What to do> Images aside, return all the entries exactly.

Start of Provided records

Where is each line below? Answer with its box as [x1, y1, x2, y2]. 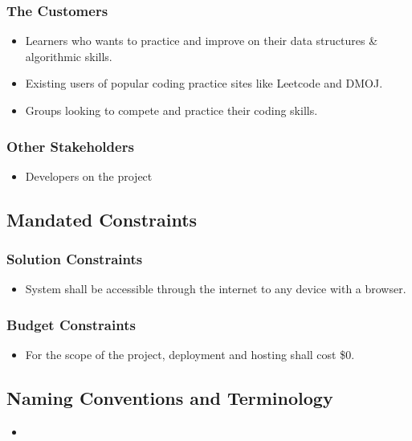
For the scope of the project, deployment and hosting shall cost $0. [25, 346, 355, 363]
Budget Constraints [6, 314, 136, 334]
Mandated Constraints [6, 206, 198, 231]
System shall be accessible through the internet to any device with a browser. [25, 280, 406, 297]
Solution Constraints [6, 249, 143, 269]
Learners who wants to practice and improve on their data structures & [25, 32, 378, 49]
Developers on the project [25, 167, 153, 184]
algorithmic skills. [25, 47, 112, 64]
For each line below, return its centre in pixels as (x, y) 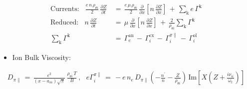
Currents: (65, 9)
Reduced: (64, 23)
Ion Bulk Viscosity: (41, 57)
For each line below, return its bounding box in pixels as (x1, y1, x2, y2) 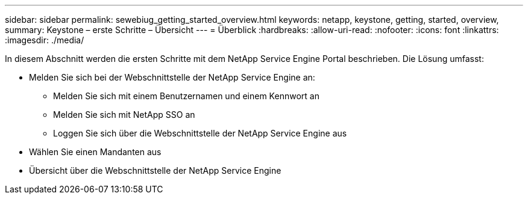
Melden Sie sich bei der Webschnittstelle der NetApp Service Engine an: (29, 72, 315, 82)
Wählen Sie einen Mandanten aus (29, 147, 162, 157)
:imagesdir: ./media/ (5, 35, 84, 45)
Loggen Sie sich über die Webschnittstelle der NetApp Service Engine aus (53, 128, 347, 138)
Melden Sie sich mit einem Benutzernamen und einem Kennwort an (53, 91, 319, 101)
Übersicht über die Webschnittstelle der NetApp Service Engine (29, 165, 281, 176)
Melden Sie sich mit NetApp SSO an (53, 109, 195, 120)
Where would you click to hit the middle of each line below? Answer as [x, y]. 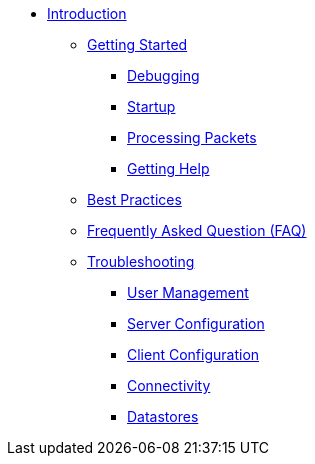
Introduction [87, 13]
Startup [151, 106]
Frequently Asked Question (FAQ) [197, 230]
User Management [188, 292]
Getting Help [168, 168]
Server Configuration [196, 323]
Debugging [163, 75]
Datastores [163, 416]
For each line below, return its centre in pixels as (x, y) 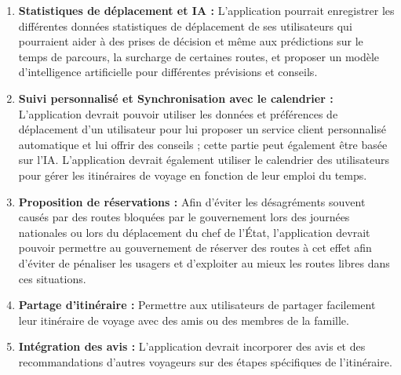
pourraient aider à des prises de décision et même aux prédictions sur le (191, 41)
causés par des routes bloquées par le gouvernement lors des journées (184, 217)
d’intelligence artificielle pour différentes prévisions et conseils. (168, 72)
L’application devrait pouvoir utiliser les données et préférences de (178, 113)
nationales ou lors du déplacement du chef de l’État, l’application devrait (194, 232)
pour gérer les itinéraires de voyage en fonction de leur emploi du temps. (193, 175)
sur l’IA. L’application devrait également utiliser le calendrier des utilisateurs (204, 160)
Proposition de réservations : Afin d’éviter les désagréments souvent (192, 201)
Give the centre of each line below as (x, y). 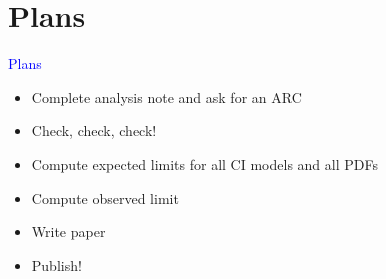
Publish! (56, 264)
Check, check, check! (94, 130)
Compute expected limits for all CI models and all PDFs (204, 163)
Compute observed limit (105, 197)
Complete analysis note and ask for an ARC (166, 96)
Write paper (68, 231)
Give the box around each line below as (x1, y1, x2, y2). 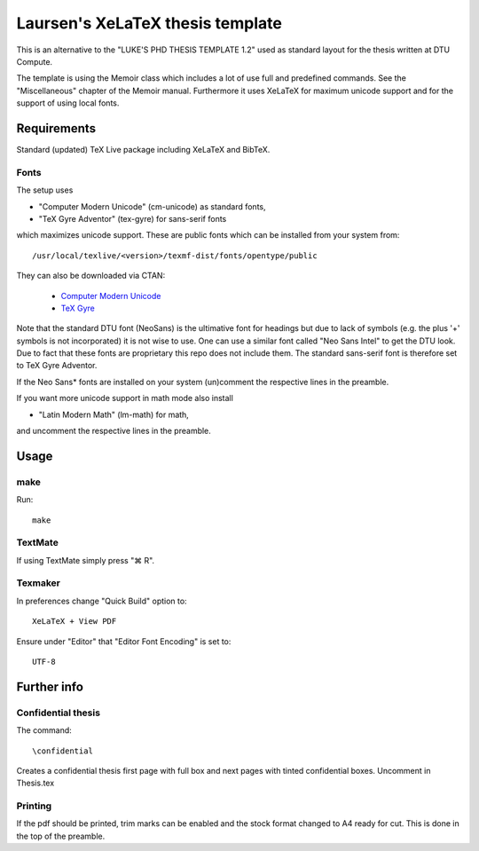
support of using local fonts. (16, 98, 120, 108)
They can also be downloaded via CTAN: (16, 271, 166, 281)
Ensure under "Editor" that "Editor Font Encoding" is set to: (16, 635, 232, 647)
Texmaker (16, 577, 61, 589)
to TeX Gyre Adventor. (16, 360, 98, 371)
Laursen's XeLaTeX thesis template (16, 13, 283, 33)
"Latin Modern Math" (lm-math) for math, (38, 409, 190, 420)
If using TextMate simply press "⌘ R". (16, 555, 155, 565)
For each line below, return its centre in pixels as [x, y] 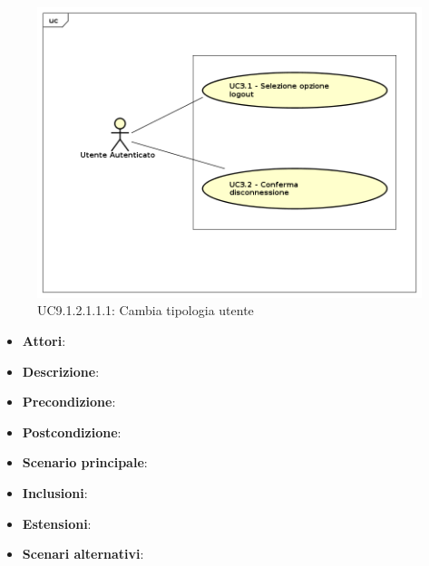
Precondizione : [69, 402]
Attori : [44, 341]
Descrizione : [61, 371]
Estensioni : [57, 523]
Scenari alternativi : [83, 554]
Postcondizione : [72, 432]
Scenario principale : [85, 462]
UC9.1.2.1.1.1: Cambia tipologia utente [146, 310]
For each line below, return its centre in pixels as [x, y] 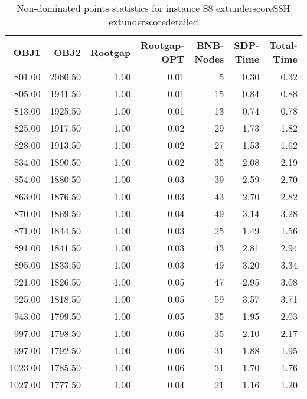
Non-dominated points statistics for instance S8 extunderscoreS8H [153, 8]
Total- [283, 45]
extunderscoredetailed [153, 22]
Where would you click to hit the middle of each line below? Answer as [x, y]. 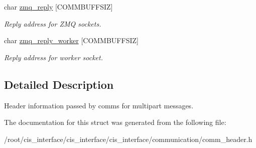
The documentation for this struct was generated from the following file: [115, 122]
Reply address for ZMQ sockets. [53, 23]
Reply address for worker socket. [54, 57]
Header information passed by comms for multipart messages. [99, 105]
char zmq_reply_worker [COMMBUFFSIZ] [71, 40]
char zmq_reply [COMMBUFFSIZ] [58, 7]
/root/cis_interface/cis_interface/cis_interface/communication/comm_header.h [128, 139]
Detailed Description [59, 84]
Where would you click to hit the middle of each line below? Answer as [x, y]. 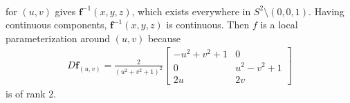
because [164, 38]
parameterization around [58, 38]
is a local [279, 25]
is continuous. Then [208, 25]
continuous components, [56, 25]
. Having [326, 11]
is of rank [26, 93]
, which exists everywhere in [191, 11]
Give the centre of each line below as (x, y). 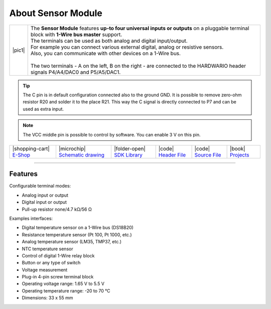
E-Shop (21, 154)
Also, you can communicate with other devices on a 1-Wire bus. (105, 53)
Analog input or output (45, 195)
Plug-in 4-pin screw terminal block (58, 277)
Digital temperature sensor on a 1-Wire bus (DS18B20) (78, 228)
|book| (238, 148)
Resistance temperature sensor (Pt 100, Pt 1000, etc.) (77, 235)
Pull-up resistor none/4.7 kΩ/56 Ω (57, 209)
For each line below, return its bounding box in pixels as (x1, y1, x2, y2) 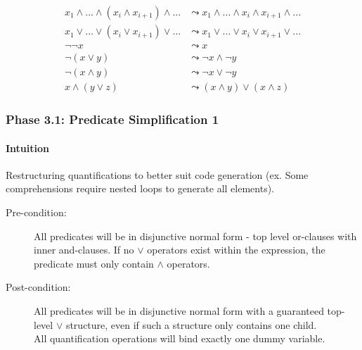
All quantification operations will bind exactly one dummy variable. (34, 331, 325, 346)
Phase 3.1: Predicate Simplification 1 (6, 111, 219, 128)
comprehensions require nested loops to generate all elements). (6, 181, 275, 196)
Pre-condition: (6, 205, 67, 220)
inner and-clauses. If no (34, 242, 134, 257)
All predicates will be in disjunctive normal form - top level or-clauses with (34, 228, 357, 243)
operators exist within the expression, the (147, 242, 325, 257)
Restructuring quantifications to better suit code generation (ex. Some (6, 167, 309, 182)
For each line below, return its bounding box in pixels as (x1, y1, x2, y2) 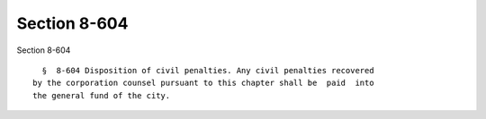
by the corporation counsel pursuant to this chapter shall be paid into (32, 78, 374, 89)
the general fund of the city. (32, 90, 171, 100)
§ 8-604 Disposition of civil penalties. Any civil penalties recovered (41, 65, 374, 75)
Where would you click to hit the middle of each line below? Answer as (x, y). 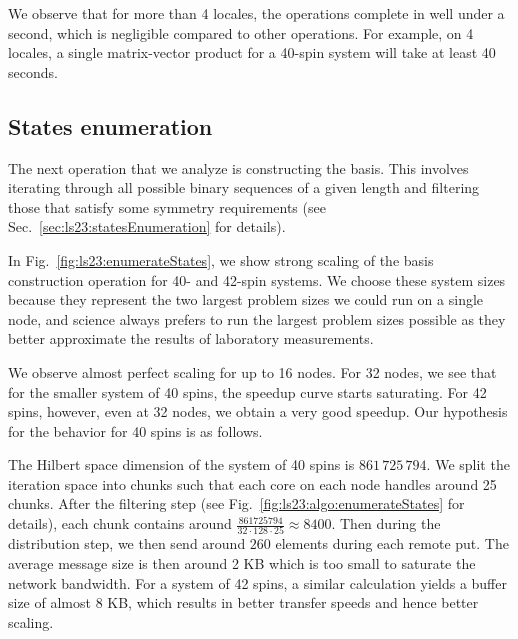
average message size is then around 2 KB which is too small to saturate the (242, 562)
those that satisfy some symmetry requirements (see (167, 206)
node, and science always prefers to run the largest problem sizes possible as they (257, 318)
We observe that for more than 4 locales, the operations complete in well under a (256, 13)
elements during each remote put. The (392, 543)
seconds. (33, 71)
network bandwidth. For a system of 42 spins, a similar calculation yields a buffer (257, 582)
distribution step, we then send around (127, 543)
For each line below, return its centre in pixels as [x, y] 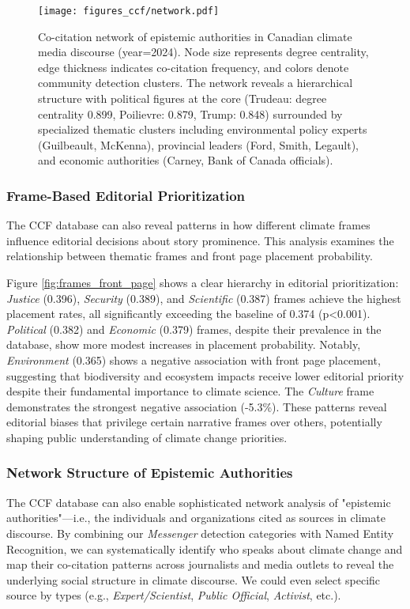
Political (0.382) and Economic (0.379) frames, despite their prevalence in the [194, 329]
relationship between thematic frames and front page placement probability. [190, 256]
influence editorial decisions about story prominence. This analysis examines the [200, 240]
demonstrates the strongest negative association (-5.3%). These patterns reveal [197, 406]
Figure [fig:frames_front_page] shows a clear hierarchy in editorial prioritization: [203, 282]
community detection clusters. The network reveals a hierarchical [196, 83]
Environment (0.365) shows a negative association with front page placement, [194, 359]
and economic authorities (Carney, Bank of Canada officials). [186, 160]
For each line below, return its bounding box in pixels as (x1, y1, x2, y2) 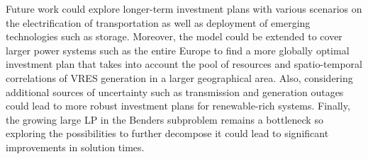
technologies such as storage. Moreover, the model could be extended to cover (6, 29, 342, 44)
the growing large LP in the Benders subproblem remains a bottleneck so (6, 112, 323, 126)
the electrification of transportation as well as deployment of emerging (6, 15, 311, 30)
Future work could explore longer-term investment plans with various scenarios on (6, 1, 362, 16)
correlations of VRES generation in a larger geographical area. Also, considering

End of Provided records

Your solution>
Where is each line below? Answer with its box as [x1, y1, x2, y2]. 
For the scope of the project, deployment and hosting shall cost $0. [25, 346, 355, 363]
Budget Constraints [6, 314, 136, 334]
Mandated Constraints [6, 206, 198, 231]
System shall be accessible through the internet to any device with a browser. [25, 280, 406, 297]
Solution Constraints [6, 249, 143, 269]
Learners who wants to practice and improve on their data structures & [25, 32, 378, 49]
Developers on the project [25, 167, 153, 184]
algorithmic skills. [25, 47, 112, 64]
For each line below, return its centre in pixels as (x, y) 
Currents: (65, 9)
Reduced: (64, 23)
Ion Bulk Viscosity: (41, 57)
For each line below, return its bounding box in pixels as (x1, y1, x2, y2) 
Melden Sie sich bei der Webschnittstelle der NetApp Service Engine an: (29, 72, 315, 82)
Wählen Sie einen Mandanten aus (29, 147, 162, 157)
:imagesdir: ./media/ (5, 35, 84, 45)
Loggen Sie sich über die Webschnittstelle der NetApp Service Engine aus (53, 128, 347, 138)
Melden Sie sich mit einem Benutzernamen und einem Kennwort an (53, 91, 319, 101)
Übersicht über die Webschnittstelle der NetApp Service Engine (29, 165, 281, 176)
Melden Sie sich mit NetApp SSO an (53, 109, 195, 120)
Where would you click to hit the middle of each line below? Answer as [x, y]. 
Introduction [87, 13]
Startup [151, 106]
Frequently Asked Question (FAQ) [197, 230]
User Management [188, 292]
Getting Help [168, 168]
Server Configuration [196, 323]
Debugging [163, 75]
Datastores [163, 416]
For each line below, return its centre in pixels as (x, y) 
pourraient aider à des prises de décision et même aux prédictions sur le (191, 41)
causés par des routes bloquées par le gouvernement lors des journées (184, 217)
d’intelligence artificielle pour différentes prévisions et conseils. (168, 72)
L’application devrait pouvoir utiliser les données et préférences de (178, 113)
nationales ou lors du déplacement du chef de l’État, l’application devrait (194, 232)
pour gérer les itinéraires de voyage en fonction de leur emploi du temps. (193, 175)
sur l’IA. L’application devrait également utiliser le calendrier des utilisateurs (204, 160)
Proposition de réservations : Afin d’éviter les désagréments souvent (192, 201)
Give the centre of each line below as (x, y). 
Publish! (56, 264)
Check, check, check! (94, 130)
Compute expected limits for all CI models and all PDFs (204, 163)
Compute observed limit (105, 197)
Complete analysis note and ask for an ARC (166, 96)
Write paper (68, 231)
Give the box around each line below as (x1, y1, x2, y2). 
support of using local fonts. (16, 98, 120, 108)
They can also be downloaded via CTAN: (16, 271, 166, 281)
Ensure under "Editor" that "Editor Font Encoding" is set to: (16, 635, 232, 647)
Texmaker (16, 577, 61, 589)
to TeX Gyre Adventor. (16, 360, 98, 371)
Laursen's XeLaTeX thesis template (16, 13, 283, 33)
"Latin Modern Math" (lm-math) for math, (38, 409, 190, 420)
If using TextMate simply press "⌘ R". (16, 555, 155, 565)
For each line below, return its centre in pixels as [x, y] 
Precondizione : [69, 402]
Attori : [44, 341]
Descrizione : [61, 371]
Estensioni : [57, 523]
Scenari alternativi : [83, 554]
Postcondizione : [72, 432]
Scenario principale : [85, 462]
UC9.1.2.1.1.1: Cambia tipologia utente [146, 310]
For each line below, return its centre in pixels as [x, y] 
Non-dominated points statistics for instance S8 extunderscoreS8H [153, 8]
Total- [283, 45]
extunderscoredetailed [153, 22]
Where would you click to hit the middle of each line below? Answer as [x, y]. 
The documentation for this struct was generated from the following file: [115, 122]
Reply address for ZMQ sockets. [53, 23]
Reply address for worker socket. [54, 57]
Header information passed by comms for multipart messages. [99, 105]
char zmq_reply_worker [COMMBUFFSIZ] [71, 40]
char zmq_reply [COMMBUFFSIZ] [58, 7]
/root/cis_interface/cis_interface/cis_interface/communication/comm_header.h [128, 139]
Detailed Description [59, 84]
Where would you click to hit the middle of each line below? Answer as [x, y]. 
because [164, 38]
parameterization around [58, 38]
is a local [279, 25]
is continuous. Then [208, 25]
continuous components, [56, 25]
. Having [326, 11]
is of rank [26, 93]
, which exists everywhere in [191, 11]
Give the centre of each line below as (x, y). 
E-Shop (21, 154)
Also, you can communicate with other devices on a 1-Wire bus. (105, 53)
Analog input or output (45, 195)
Plug-in 4-pin screw terminal block (58, 277)
Digital temperature sensor on a 1-Wire bus (DS18B20) (78, 228)
|book| (238, 148)
Resistance temperature sensor (Pt 100, Pt 1000, etc.) (77, 235)
Pull-up resistor none/4.7 kΩ/56 Ω (57, 209)
For each line below, return its bounding box in pixels as (x1, y1, x2, y2) 
All quantification operations will bind exactly one dummy variable. (34, 331, 325, 346)
Phase 3.1: Predicate Simplification 1 (6, 111, 219, 128)
comprehensions require nested loops to generate all elements). (6, 181, 275, 196)
Pre-condition: (6, 205, 67, 220)
inner and-clauses. If no (34, 242, 134, 257)
All predicates will be in disjunctive normal form - top level or-clauses with (34, 228, 357, 243)
operators exist within the expression, the (147, 242, 325, 257)
Restructuring quantifications to better suit code generation (ex. Some (6, 167, 309, 182)
For each line below, return its bounding box in pixels as (x1, y1, x2, y2) 
by the corporation counsel pursuant to this chapter shall be paid into (32, 78, 374, 89)
the general fund of the city. (32, 90, 171, 100)
§ 8-604 Disposition of civil penalties. Any civil penalties recovered (41, 65, 374, 75)
Where would you click to hit the middle of each line below? Answer as (x, y). 
average message size is then around 2 KB which is too small to saturate the (242, 562)
those that satisfy some symmetry requirements (see (167, 206)
node, and science always prefers to run the largest problem sizes possible as they (257, 318)
We observe that for more than 4 locales, the operations complete in well under a (256, 13)
elements during each remote put. The (392, 543)
seconds. (33, 71)
network bandwidth. For a system of 42 spins, a similar calculation yields a buffer (257, 582)
distribution step, we then send around (127, 543)
For each line below, return its centre in pixels as [x, y] 
Political (0.382) and Economic (0.379) frames, despite their prevalence in the [194, 329]
relationship between thematic frames and front page placement probability. [190, 256]
influence editorial decisions about story prominence. This analysis examines the [200, 240]
demonstrates the strongest negative association (-5.3%). These patterns reveal [197, 406]
Figure [fig:frames_front_page] shows a clear hierarchy in editorial prioritization: [203, 282]
community detection clusters. The network reveals a hierarchical [196, 83]
Environment (0.365) shows a negative association with front page placement, [194, 359]
and economic authorities (Carney, Bank of Canada officials). [186, 160]
For each line below, return its bounding box in pixels as (x1, y1, x2, y2) 
technologies such as storage. Moreover, the model could be extended to cover (6, 29, 342, 44)
the growing large LP in the Benders subproblem remains a bottleneck so (6, 112, 323, 126)
the electrification of transportation as well as deployment of emerging (6, 15, 311, 30)
Future work could explore longer-term investment plans with various scenarios on (6, 1, 362, 16)
correlations of VRES generation in a larger geographical area. Also, considering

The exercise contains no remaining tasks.